[DATA TO PROCESS]:
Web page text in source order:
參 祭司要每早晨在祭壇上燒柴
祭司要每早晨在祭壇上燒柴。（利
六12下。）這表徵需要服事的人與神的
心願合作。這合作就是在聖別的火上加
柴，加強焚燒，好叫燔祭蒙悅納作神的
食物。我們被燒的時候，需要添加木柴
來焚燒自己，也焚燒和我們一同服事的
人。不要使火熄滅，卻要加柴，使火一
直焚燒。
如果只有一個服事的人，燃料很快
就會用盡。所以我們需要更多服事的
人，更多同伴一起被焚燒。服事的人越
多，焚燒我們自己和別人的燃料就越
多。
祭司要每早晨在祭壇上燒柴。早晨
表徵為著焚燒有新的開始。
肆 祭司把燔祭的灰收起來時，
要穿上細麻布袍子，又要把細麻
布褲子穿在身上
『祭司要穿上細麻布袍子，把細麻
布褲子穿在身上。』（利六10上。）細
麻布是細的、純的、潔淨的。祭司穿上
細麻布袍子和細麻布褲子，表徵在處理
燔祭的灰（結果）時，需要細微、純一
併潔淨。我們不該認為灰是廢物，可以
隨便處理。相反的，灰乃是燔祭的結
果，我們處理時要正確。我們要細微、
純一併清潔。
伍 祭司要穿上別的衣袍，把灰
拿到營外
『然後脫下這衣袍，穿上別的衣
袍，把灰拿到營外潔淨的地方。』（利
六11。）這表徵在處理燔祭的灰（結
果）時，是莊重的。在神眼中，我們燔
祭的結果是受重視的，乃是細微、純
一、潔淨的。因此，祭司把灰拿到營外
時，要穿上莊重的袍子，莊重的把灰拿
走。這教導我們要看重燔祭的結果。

[WHAT YOU HAVE TO DO]:
Read the material above and copy out each line holding "祭司要每早晨在祭壇上燒柴".

[RESULT OF THE TASK]:
參 祭司要每早晨在祭壇上燒柴
祭司要每早晨在祭壇上燒柴。（利
祭司要每早晨在祭壇上燒柴。早晨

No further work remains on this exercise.